• _DIRECTIONS_: Pictures aside, reproduce exactly and only the lines below, starting at the one containing "no geotags or polygons yet [81, 238]" and ending at the last line.

• _DATASET RECORDS_:
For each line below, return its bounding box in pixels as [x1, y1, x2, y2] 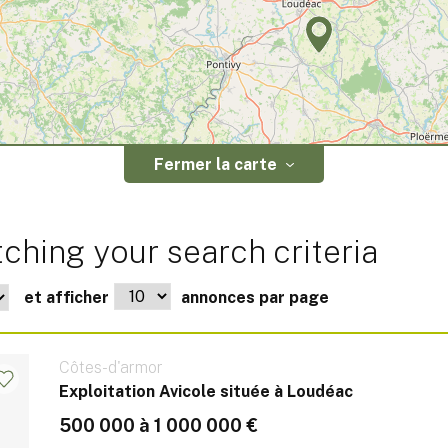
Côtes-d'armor [59, 357, 163, 377]
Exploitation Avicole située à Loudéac [59, 381, 353, 401]
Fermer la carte [154, 154, 277, 174]
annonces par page [181, 287, 329, 307]
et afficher [24, 287, 109, 307]
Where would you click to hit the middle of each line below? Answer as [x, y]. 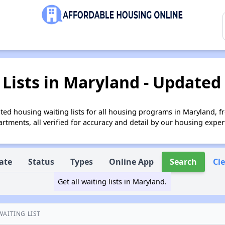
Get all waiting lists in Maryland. [113, 182]
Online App [132, 162]
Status [41, 162]
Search [184, 162]
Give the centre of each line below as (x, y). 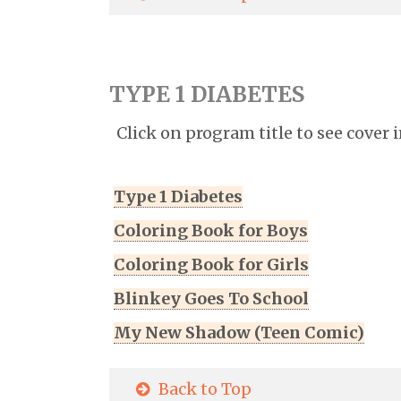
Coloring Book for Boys (211, 231)
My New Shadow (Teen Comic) (239, 333)
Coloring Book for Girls (211, 265)
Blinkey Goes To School (211, 299)
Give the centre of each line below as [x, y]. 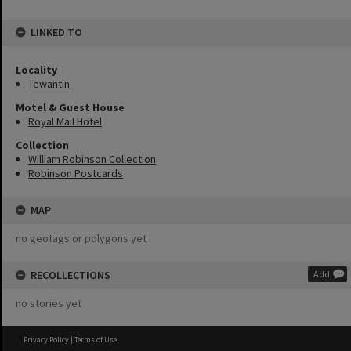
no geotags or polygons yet [81, 238]
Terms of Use [96, 340]
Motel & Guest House [70, 107]
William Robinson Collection [92, 159]
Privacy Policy [46, 340]
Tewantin [49, 84]
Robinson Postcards [76, 173]
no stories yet [49, 303]
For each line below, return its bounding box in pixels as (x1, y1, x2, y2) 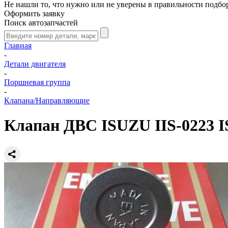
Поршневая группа (4, 78, 70, 87)
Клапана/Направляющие (4, 96, 90, 105)
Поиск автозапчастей (4, 18, 78, 27)
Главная (4, 41, 32, 50)
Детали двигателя (4, 60, 66, 68)
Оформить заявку (4, 9, 65, 18)

• _EXERCISE SOLUTION_:
no geotags or polygons yet [81, 238]
Terms of Use [96, 340]
Motel & Guest House [70, 107]
William Robinson Collection [92, 159]
Privacy Policy [46, 340]
Tewantin [49, 84]
Robinson Postcards [76, 173]
no stories yet [49, 303]
For each line below, return its bounding box in pixels as (x1, y1, x2, y2) 
Поршневая группа (4, 78, 70, 87)
Клапана/Направляющие (4, 96, 90, 105)
Поиск автозапчастей (4, 18, 78, 27)
Главная (4, 41, 32, 50)
Детали двигателя (4, 60, 66, 68)
Оформить заявку (4, 9, 65, 18)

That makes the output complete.